My Dream Come True!
9 years ago
Our Journey of Adoption
I got an email back today on the girl I inquired about in Florida. Right now I just want to cry. I am so sad for this child. She is so beautiful, sweet and shy looking. She has long dirty blonde hair with a big white bow and white dress on. She has brown eyes and glasses. She really looks like an angel. The case worker told me she has possible schizophrenia! Looks can be deceiving. It makes me so sad for her. That has got to be internal torture. Living inside her own lonely world. What caused it? Was it her circumstances or heredity? Did someone do this to her? She has already had one adoption disruption, which means the family that was going to adopt her said they couldn’t handle it. What a horrible life that poor baby has had to deal with. On top of her mental illness, no one wants her. It breaks my heart. I want to take her and “fix” it. Then I have to humble myself and think what makes me think I can do anything different than anyone else has? I would love to. The challenge doesn’t scare me, but could I? Probably not. Does she even want to be loved? I should have been a case worker. That line of work attracts me and I have a true passion to want to learn and help those kids. The ones that, in reality, I can’t take on at home. I guess what I can do is pray for her. People with schizophrenia can control it with medication and live normally. Hopefully she can find the right family with experience in dealing with the illness where she can live normal, happy, loved, and get the long term help and care she needs. If you pray, please pray for Brianna.

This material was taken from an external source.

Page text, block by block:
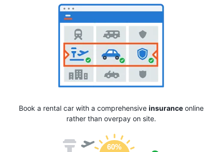
Book a rental car with a comprehensive insuranceonline
rather than overpay on site.

I searched every adoption website I could find yesterday. I found two girls I was very interested in. I requested information on them, but I have not heard anything back. Patience, patience *sigh*. One of them is in Colorado and the other is in Florida. It’s funny because when we started this we wanted a girl as young as we could find, but under 10 years old max. The two girls I was drawn to yesterday were 11 and 12 LOL. Who knows where this will lead! Allison, Mark and I discussed it yesterday (the boys don’t really care either way, Allison is the one that will share her room), but we are thinking maybe it would be good to adopt one around 11 or 12 first, start looking to move where we will have more room, then adopt younger. I have some questions for my case worker about that first though.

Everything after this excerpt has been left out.